▸ What the task asks: All that should be output is the block of lines below from the line with "Les certifications du BTP" to the line with "Bâtiment – 7 MB", both included, exactly as written.

*** Opening Exercise inputs ***

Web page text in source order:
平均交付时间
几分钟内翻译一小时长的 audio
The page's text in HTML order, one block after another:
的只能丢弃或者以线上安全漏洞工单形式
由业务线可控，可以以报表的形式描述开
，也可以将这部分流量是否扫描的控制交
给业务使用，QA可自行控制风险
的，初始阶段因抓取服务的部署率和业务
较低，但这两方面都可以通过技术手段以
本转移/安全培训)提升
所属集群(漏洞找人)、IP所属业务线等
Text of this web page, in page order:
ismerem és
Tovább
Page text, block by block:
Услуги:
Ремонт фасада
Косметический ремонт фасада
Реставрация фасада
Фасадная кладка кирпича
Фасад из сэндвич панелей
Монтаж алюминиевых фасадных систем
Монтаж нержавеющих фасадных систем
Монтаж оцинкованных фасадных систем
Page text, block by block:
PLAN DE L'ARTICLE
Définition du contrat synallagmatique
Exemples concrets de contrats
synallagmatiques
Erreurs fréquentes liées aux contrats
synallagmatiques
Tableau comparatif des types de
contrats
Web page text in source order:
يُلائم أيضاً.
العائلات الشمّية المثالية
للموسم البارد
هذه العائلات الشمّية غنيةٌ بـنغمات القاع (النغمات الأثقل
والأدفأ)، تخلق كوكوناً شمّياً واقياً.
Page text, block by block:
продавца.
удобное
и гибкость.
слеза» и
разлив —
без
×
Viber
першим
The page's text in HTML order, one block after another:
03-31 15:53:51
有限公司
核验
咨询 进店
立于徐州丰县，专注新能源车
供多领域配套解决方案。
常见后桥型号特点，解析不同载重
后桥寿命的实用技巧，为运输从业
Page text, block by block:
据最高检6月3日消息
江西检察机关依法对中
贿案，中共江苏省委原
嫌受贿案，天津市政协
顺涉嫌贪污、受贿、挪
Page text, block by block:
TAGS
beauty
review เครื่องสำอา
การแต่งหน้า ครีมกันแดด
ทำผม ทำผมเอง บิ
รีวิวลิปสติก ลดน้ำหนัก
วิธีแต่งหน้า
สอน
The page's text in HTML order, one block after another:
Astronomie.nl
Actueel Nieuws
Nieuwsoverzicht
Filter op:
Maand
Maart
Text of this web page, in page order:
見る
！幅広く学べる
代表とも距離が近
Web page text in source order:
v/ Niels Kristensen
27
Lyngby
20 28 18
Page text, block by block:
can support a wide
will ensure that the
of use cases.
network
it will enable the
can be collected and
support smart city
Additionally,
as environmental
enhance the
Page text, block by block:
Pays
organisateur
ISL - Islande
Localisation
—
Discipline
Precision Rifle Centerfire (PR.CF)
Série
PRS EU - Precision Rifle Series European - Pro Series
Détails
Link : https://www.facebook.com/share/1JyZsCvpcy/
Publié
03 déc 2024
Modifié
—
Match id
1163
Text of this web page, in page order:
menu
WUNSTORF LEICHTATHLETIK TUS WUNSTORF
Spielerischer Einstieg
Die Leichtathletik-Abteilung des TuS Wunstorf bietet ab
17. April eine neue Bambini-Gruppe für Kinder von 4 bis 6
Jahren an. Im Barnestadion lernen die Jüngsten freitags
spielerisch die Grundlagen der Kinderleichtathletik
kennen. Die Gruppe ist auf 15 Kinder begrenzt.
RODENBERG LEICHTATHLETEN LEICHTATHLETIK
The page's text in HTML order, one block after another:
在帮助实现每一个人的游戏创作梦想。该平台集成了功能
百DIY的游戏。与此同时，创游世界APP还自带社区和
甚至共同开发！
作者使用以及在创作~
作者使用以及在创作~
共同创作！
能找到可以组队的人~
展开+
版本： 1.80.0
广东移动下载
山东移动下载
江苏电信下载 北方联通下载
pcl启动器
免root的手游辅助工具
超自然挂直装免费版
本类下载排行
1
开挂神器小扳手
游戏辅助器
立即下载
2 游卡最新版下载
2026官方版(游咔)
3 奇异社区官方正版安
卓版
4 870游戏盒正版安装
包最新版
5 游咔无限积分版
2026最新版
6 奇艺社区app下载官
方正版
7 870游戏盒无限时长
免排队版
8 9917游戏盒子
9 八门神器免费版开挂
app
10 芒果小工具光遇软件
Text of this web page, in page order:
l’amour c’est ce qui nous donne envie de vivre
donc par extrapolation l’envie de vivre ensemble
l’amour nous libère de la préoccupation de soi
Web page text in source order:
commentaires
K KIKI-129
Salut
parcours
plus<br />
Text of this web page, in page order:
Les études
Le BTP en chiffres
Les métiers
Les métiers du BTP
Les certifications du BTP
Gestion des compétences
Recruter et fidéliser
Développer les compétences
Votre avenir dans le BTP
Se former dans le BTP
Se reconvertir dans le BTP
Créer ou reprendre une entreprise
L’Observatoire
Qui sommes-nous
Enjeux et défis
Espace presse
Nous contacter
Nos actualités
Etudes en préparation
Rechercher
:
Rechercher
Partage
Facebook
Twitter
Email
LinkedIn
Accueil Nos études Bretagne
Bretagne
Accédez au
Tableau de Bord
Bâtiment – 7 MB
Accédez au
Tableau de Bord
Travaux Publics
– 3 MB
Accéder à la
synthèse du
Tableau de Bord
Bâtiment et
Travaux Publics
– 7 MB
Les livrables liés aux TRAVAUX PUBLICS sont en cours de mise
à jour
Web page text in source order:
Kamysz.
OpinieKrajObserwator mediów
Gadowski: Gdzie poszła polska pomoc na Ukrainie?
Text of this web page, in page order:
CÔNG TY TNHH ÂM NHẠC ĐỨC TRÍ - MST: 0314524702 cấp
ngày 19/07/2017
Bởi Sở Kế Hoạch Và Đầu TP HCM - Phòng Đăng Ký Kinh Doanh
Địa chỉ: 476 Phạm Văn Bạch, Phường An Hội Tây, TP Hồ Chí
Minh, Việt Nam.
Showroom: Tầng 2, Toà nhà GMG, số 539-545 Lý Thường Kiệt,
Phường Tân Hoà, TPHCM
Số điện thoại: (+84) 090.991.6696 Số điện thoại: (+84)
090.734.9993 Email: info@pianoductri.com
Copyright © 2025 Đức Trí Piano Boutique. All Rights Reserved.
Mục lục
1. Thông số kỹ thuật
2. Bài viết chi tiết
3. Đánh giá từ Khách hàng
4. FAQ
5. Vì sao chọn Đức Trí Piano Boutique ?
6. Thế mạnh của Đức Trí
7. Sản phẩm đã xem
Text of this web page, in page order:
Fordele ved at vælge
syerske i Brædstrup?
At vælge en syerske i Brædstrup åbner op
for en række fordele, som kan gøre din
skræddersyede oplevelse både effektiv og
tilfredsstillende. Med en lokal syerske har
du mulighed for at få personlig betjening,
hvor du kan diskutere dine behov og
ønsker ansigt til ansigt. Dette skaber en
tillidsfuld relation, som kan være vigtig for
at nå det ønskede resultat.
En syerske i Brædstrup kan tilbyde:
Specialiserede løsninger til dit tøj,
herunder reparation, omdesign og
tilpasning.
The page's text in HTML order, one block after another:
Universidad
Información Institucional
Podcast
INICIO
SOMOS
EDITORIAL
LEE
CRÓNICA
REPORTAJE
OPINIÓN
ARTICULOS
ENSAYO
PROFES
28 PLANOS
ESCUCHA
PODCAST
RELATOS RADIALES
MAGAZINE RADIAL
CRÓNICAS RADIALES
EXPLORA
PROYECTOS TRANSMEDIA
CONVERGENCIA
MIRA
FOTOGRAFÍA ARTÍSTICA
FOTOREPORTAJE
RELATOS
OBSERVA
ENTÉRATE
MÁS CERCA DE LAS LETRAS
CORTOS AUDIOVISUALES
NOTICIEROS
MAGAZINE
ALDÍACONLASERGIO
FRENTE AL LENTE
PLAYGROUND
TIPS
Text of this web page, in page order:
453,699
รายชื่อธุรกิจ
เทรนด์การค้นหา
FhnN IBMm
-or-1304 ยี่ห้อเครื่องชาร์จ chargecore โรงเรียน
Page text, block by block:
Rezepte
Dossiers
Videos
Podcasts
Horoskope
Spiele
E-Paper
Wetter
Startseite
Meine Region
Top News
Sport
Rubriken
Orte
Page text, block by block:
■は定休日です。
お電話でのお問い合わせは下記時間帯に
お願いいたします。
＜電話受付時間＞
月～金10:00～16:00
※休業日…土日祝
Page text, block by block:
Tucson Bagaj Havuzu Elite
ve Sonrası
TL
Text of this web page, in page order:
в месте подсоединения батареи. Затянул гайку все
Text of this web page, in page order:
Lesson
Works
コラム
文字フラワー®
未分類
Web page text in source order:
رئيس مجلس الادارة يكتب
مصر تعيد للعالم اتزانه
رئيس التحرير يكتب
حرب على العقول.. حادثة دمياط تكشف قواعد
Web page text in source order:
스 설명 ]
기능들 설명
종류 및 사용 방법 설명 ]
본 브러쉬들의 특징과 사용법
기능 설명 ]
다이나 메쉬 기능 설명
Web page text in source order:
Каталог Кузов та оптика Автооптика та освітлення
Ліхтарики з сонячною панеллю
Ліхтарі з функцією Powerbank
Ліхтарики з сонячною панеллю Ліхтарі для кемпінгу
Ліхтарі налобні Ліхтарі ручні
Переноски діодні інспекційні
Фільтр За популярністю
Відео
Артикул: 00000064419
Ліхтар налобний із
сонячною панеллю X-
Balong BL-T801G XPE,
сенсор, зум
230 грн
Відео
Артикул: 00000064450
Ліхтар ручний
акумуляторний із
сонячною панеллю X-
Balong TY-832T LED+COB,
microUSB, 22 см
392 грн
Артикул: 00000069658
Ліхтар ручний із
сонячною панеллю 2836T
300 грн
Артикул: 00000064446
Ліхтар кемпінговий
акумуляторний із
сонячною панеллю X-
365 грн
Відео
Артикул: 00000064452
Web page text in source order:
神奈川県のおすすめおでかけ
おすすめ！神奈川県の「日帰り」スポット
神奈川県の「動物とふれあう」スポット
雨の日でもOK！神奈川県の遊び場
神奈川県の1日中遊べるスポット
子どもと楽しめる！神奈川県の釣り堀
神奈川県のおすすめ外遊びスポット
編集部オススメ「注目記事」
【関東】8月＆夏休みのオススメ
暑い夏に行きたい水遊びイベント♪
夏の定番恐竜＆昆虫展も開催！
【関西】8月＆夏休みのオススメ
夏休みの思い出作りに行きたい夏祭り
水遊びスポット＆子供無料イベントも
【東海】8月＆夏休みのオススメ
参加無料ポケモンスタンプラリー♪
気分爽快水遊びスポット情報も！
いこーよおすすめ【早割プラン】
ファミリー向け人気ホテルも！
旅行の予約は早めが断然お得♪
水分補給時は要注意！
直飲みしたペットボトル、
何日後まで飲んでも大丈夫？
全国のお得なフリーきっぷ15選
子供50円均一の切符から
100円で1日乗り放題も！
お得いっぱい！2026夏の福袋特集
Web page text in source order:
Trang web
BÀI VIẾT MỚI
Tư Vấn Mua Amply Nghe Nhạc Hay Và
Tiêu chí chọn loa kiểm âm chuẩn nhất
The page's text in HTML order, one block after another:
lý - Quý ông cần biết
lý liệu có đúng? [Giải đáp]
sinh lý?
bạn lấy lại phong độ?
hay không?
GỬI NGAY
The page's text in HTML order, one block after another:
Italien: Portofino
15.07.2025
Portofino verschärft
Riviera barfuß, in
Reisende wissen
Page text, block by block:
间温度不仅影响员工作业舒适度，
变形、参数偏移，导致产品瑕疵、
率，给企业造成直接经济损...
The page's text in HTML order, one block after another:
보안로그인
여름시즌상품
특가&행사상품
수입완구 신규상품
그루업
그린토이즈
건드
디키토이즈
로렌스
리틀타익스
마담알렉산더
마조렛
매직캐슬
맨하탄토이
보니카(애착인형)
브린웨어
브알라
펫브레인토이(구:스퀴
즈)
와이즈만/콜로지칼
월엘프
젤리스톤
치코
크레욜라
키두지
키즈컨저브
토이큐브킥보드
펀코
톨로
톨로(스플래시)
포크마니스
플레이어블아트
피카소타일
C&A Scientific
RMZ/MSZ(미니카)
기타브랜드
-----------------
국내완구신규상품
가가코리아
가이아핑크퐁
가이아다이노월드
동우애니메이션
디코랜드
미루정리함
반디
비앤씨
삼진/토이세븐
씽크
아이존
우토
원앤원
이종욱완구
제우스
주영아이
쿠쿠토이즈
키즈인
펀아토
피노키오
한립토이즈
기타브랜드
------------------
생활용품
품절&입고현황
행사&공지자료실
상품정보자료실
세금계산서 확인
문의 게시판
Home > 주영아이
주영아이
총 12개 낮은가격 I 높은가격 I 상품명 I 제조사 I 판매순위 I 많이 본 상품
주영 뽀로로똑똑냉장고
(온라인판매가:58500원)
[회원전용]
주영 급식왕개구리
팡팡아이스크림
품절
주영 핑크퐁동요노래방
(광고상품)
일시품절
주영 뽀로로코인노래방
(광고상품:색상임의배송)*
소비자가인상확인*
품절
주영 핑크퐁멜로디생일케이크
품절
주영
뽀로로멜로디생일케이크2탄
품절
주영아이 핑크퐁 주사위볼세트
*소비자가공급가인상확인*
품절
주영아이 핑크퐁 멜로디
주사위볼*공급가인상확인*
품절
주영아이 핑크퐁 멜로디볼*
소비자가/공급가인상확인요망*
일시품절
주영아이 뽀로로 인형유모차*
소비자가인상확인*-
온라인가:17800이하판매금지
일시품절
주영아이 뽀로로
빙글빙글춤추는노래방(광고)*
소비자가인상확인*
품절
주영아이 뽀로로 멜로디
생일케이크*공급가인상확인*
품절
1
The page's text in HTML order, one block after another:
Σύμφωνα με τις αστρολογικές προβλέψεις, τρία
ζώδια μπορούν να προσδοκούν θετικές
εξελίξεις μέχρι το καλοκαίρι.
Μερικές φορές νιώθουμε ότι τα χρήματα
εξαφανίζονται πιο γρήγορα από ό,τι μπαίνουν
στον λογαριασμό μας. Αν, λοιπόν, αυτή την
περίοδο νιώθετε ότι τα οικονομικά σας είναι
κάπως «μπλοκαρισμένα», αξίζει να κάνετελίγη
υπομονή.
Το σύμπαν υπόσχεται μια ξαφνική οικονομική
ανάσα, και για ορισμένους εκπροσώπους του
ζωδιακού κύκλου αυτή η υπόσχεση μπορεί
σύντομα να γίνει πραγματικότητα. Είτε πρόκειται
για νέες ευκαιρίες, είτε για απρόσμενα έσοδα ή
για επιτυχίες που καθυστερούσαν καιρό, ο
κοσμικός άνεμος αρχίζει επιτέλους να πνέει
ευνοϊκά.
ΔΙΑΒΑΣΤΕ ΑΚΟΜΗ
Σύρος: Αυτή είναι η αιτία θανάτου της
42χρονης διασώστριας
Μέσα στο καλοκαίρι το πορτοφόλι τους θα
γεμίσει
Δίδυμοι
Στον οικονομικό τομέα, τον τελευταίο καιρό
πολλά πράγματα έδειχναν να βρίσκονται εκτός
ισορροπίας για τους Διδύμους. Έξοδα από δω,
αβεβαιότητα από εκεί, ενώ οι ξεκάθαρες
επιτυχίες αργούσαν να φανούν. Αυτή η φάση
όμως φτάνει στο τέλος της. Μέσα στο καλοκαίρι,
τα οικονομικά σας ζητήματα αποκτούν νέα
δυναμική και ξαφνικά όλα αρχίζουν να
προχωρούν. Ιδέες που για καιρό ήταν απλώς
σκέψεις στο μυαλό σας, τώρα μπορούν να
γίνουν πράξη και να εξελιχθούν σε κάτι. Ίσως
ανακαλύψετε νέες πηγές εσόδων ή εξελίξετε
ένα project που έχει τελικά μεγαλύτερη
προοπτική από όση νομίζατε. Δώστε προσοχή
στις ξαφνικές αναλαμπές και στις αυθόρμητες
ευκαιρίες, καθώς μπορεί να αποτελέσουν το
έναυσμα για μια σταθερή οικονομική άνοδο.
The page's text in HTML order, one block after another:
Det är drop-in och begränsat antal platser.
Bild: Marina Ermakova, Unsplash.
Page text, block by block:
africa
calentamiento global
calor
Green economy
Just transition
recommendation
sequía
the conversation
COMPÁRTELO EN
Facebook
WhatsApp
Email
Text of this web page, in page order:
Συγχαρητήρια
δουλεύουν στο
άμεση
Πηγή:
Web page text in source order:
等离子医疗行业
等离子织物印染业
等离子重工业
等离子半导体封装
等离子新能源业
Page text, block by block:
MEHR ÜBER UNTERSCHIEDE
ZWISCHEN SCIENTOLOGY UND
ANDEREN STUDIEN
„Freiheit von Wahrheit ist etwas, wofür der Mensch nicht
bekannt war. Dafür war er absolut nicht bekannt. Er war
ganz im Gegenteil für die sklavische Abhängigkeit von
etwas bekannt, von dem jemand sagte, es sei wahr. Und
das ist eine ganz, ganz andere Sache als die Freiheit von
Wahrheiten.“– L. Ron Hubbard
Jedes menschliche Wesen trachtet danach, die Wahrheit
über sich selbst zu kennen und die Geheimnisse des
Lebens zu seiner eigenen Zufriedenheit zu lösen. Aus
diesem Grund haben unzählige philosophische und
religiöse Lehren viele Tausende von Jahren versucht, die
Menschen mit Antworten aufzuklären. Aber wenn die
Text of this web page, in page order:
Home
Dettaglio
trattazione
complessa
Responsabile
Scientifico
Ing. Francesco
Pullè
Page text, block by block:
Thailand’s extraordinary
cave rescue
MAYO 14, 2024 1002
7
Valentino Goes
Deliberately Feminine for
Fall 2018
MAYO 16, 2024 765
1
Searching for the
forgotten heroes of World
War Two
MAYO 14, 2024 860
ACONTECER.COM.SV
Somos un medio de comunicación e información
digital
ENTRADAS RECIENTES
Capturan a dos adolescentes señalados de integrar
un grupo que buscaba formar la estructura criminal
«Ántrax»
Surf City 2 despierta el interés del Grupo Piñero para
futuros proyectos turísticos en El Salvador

*** Closing Exercise inputs ***

▸ Answer box:
Les certifications du BTP
Gestion des compétences
Recruter et fidéliser
Développer les compétences
Votre avenir dans le BTP
Se former dans le BTP
Se reconvertir dans le BTP
Créer ou reprendre une entreprise
L’Observatoire
Qui sommes-nous
Enjeux et défis
Espace presse
Nous contacter
Nos actualités
Etudes en préparation
Rechercher
:
Rechercher
Partage
Facebook
Twitter
Email
LinkedIn
Accueil Nos études Bretagne
Bretagne
Accédez au
Tableau de Bord
Bâtiment – 7 MB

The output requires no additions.